Wohl nicht weniger als 151 historisierende Initialen sollten ursprünglich die Handschrift schmücken - 67 sind heute bekannt: "C'est un cycle enluminé considérable, contre lequel peu de pontificaux peuvent rivaliser" (205). Vier Künstler bzw. vier unterschiedliche Ateliers arbeiteten an der Handschrift (graphisch wird dies S. 250 eindrucksvoll illustriert). Nadal geht aber nicht nur auf die Spezifika der vier Ateliers, sondern auch auf ihre Vorbilder und auf die gegenseitigen Abhängigkeiten ein. Trotz deren unterschiedlicher stilistischer Prägungen präsentiert sich die Handschrift als Werk aus einem Guss, in dem zwar jeder seinen eigenen Teil gestaltete, dabei aber stets das große Ganze im Auge behielt. Die Namen der Künstler sind nicht bekannt, weshalb man sich mit Hilfskonstruktion der Art "Maître de Pierre de Saint-Martial" zufrieden geben muss.
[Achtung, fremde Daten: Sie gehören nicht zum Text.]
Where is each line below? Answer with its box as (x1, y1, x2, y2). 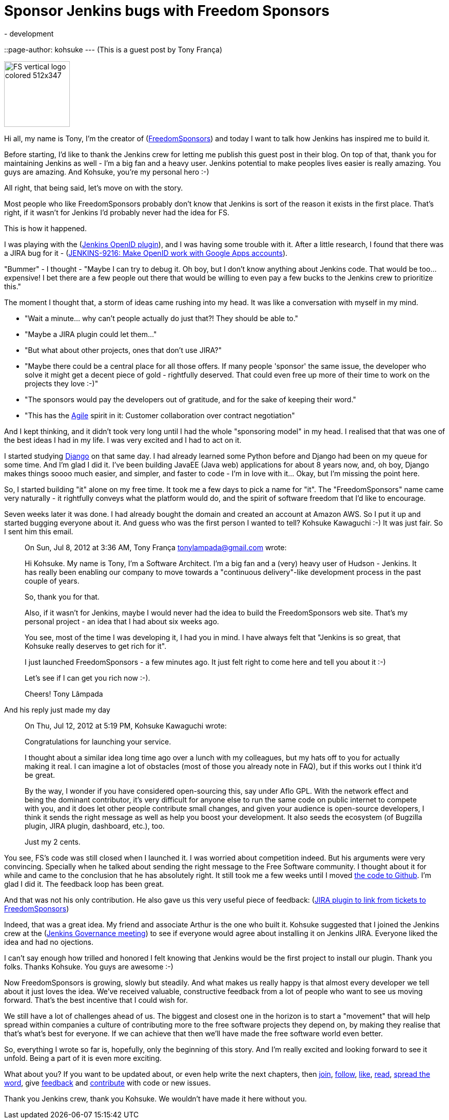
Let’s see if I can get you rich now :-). (25, 673, 150, 682)
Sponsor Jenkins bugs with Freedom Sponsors (4, 2, 329, 20)
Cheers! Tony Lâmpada (25, 689, 103, 698)
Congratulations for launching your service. (25, 737, 171, 746)
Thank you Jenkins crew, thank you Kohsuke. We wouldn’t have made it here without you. (4, 1094, 307, 1103)
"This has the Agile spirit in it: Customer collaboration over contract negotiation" (25, 410, 295, 420)
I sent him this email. (4, 527, 73, 536)
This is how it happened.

Ein aus Katalonien stammender Miniaturist demonstrierte sein Können insbesondere in der Ausgestaltung der Ranken und Grotesken an den Seitenrändern. Die einzelnen Charakteristika der Miniaturisten analysiert Nadal gekonnt und aufgrund der beigegebenen Schwarz-Weiß Abbildungen ist das Ganze auch sehr gut nachvollziehbar. Von der Qualität des Bildschmucks kann man sich des Weiteren anhand von 39 hochwertigen Farbabbildungen am Ende des Bandes überzeugen.
Auf den Haupttext folgen einige illustrierende Anhänge (I. Vita des Bischofs in Stichpunkten; II. Beschreibung der erhaltenen Handschriften aus seinem Besitz; III. Beschreibung seiner in Gerona verwahrten Handschriften; IV. vergleichende Schaubilder der in Narbonne gebräuchlichen liturgischen Kalender; V. Index der im Pontifikale genannten Feste), an die sich Indices der Personen- und Familiennamen und der mittelalterlichen Handschriften anschließen. Für das Literaturverzeichnis gilt leider: Germanica non leguntur.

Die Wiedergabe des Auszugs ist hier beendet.